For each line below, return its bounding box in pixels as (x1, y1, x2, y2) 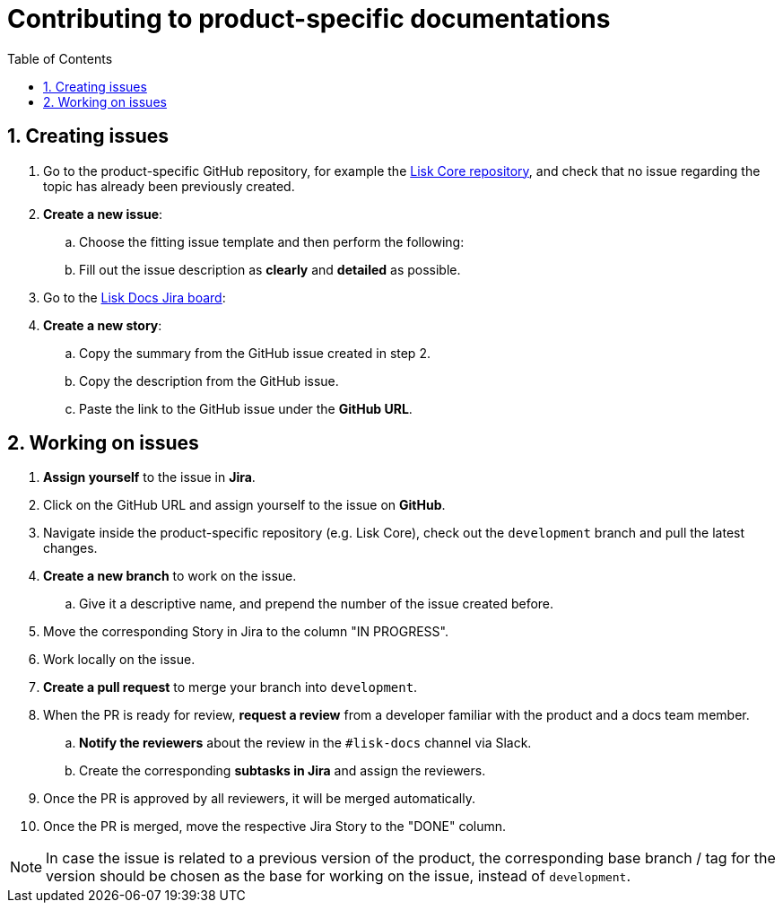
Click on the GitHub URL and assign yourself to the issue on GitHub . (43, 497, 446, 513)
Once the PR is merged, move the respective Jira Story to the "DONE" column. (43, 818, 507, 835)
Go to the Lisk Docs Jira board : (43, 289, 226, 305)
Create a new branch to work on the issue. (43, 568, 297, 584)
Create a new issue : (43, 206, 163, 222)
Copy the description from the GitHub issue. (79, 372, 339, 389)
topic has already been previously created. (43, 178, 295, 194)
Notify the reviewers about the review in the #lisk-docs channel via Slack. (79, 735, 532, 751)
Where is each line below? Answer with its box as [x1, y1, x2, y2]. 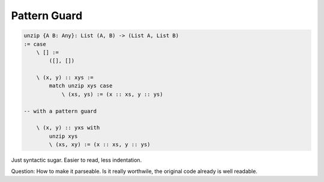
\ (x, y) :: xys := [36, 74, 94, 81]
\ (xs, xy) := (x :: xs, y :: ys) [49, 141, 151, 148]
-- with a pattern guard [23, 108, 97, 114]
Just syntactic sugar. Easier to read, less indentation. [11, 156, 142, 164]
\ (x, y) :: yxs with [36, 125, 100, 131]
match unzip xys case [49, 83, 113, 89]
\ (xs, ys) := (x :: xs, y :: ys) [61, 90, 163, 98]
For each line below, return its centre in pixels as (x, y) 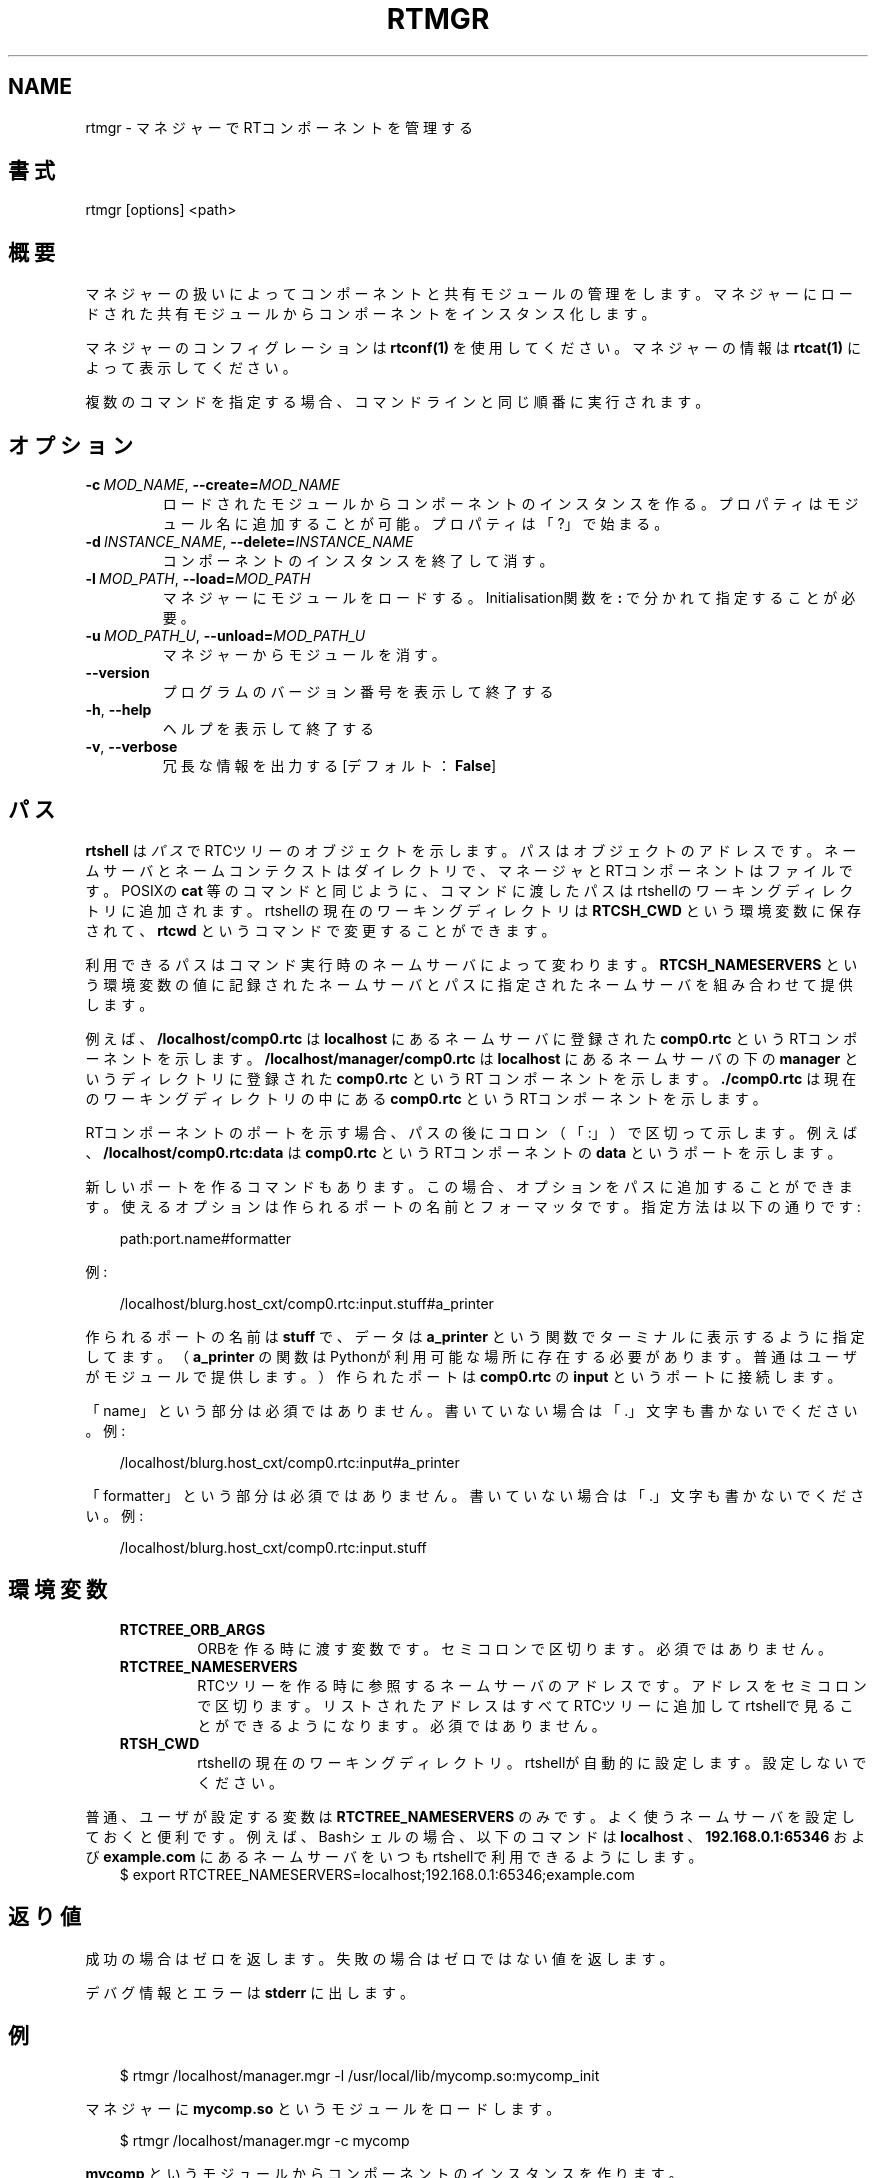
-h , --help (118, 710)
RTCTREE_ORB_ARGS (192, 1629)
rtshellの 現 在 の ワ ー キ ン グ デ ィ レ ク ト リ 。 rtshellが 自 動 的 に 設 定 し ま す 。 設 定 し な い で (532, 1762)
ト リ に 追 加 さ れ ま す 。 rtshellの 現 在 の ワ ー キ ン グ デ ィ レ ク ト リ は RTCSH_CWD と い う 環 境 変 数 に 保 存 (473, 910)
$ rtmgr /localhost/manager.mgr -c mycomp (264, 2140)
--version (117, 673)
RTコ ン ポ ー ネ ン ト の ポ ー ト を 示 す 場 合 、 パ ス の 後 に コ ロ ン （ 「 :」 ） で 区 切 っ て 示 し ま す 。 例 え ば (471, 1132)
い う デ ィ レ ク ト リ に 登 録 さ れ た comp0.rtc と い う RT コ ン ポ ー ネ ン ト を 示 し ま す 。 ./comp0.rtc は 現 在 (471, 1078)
■ ■ ■ ■
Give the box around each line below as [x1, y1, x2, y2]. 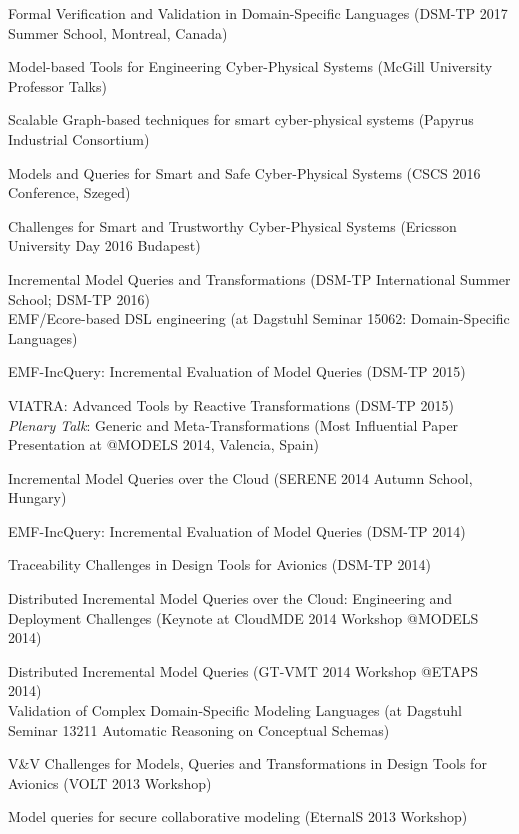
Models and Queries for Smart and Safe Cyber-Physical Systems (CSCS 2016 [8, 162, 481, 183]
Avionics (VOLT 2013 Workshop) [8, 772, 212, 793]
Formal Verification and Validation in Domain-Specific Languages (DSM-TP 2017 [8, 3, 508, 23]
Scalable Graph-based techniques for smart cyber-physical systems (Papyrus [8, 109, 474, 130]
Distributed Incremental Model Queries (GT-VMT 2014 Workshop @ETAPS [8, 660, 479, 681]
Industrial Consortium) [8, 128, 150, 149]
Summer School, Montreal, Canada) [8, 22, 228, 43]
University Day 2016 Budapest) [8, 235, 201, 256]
■ ■ ■ ■
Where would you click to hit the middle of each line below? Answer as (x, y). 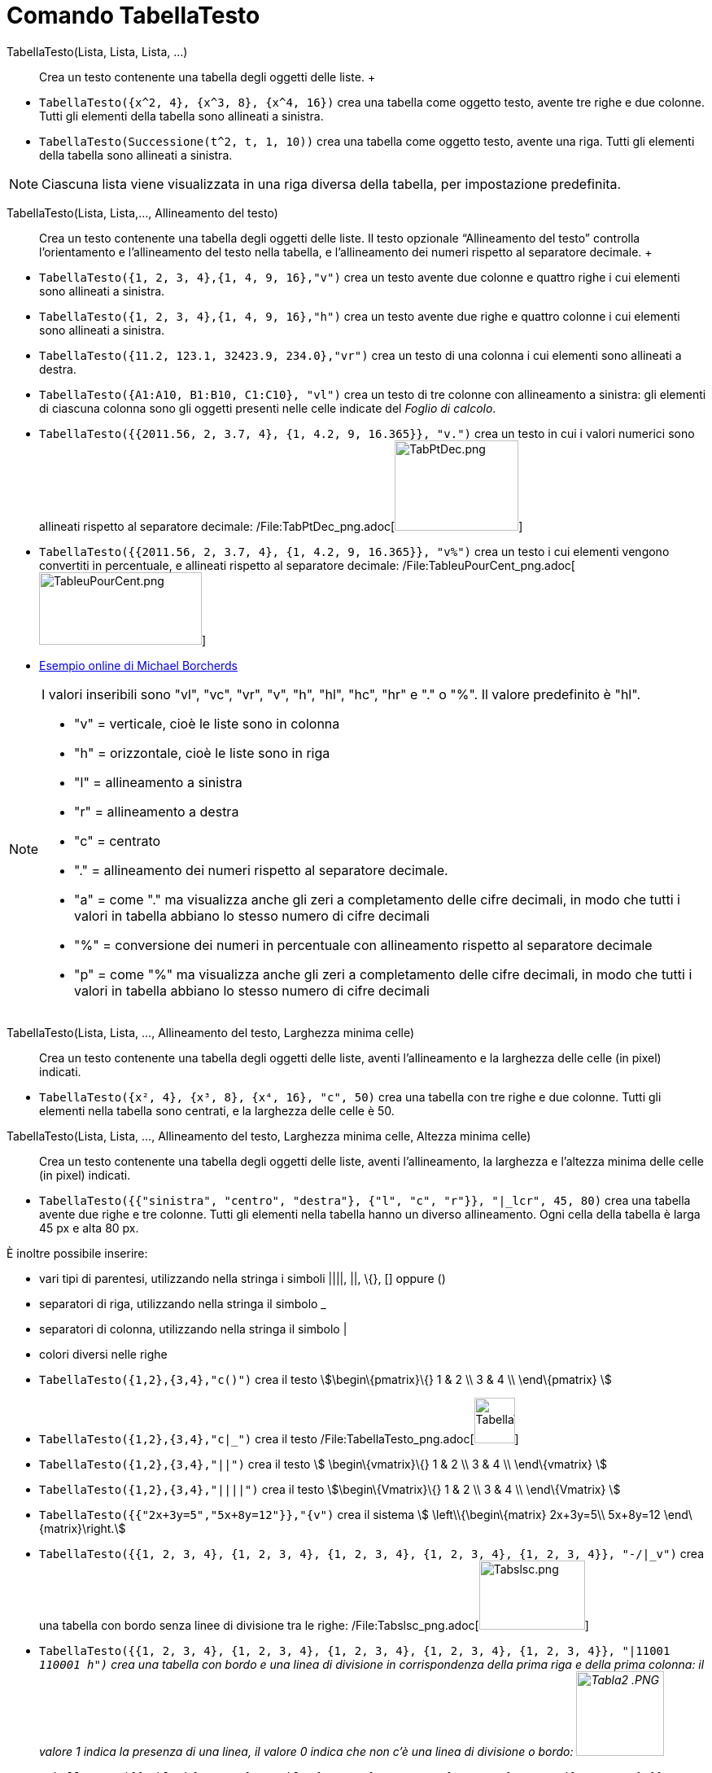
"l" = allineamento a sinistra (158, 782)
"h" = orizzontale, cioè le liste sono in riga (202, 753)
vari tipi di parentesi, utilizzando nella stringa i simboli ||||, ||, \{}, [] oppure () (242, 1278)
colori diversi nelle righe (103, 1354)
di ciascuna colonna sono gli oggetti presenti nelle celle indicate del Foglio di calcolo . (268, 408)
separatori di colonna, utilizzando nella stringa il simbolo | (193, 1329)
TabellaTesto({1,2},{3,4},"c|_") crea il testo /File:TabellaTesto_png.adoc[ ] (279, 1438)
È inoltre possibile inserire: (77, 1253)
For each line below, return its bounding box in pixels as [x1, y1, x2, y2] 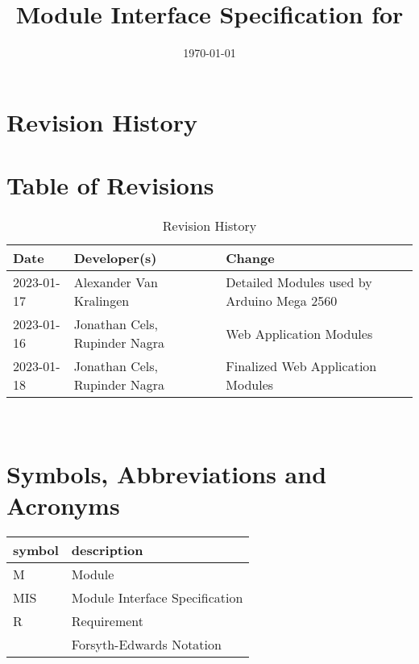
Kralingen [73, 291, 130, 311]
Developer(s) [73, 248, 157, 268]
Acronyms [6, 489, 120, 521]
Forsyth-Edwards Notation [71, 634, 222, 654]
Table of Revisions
■ ■ ■ ■
# Try it
Give again the lines of the listing above that run from the one with "y1, x2, y2)" up to and including the one with "Once the PR". Keep them exact and omit the pictures.

# Finished exercise
For each line below, return its bounding box in pixels as (x1, y1, x2, y2) 
Click on the GitHub URL and assign yourself to the issue on GitHub . (43, 497, 446, 513)
Once the PR is merged, move the respective Jira Story to the "DONE" column. (43, 818, 507, 835)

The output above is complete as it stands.